• **EXERCISE DESCRIPTION**
Of the lines in the data below, write out exactly those from the one holding "за виконання крайових" through the one holding "На бічних гранях", both included.
[Opening DATA EXCERPTS section]
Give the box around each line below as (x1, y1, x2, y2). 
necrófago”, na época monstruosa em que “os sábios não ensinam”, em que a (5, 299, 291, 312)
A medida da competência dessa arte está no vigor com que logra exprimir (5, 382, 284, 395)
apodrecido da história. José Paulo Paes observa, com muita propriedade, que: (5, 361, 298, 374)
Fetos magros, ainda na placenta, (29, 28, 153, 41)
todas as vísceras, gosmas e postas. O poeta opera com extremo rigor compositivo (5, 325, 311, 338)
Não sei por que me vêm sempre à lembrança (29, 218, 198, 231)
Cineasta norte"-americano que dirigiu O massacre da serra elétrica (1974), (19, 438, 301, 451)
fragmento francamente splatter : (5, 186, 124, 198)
[Closing DATA EXCERPTS section]
[Opening DATA EXCERPTS section]
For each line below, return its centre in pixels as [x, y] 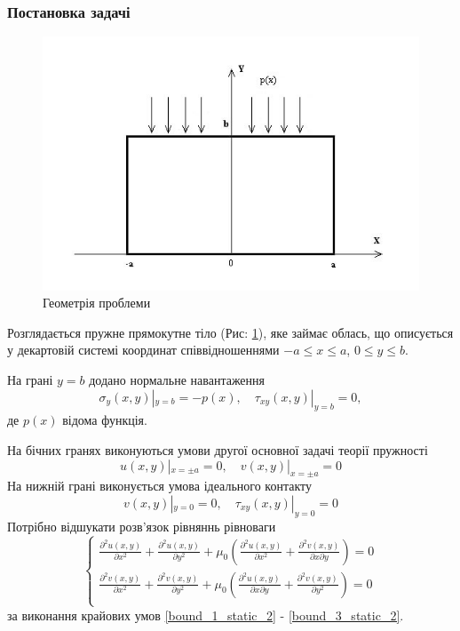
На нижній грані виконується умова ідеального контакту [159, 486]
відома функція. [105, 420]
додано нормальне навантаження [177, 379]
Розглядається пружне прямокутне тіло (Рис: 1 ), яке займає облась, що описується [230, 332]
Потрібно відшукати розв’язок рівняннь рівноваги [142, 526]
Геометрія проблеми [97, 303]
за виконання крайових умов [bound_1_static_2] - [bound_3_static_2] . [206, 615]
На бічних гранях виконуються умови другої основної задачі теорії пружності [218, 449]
[Closing DATA EXCERPTS section]
[Opening DATA EXCERPTS section]
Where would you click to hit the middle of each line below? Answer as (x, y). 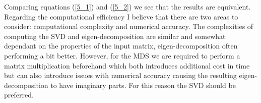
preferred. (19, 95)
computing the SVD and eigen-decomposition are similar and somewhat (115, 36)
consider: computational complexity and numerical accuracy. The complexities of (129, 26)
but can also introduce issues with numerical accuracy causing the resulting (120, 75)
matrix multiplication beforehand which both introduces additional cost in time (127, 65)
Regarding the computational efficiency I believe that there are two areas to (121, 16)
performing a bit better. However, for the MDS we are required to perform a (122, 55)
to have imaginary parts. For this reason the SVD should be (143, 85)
[Closing DATA EXCERPTS section]
• **ANSWER SECTION**
за виконання крайових умов [bound_1_static_2] - [bound_3_static_2] . [206, 615]
На бічних гранях виконуються умови другої основної задачі теорії пружності [218, 449]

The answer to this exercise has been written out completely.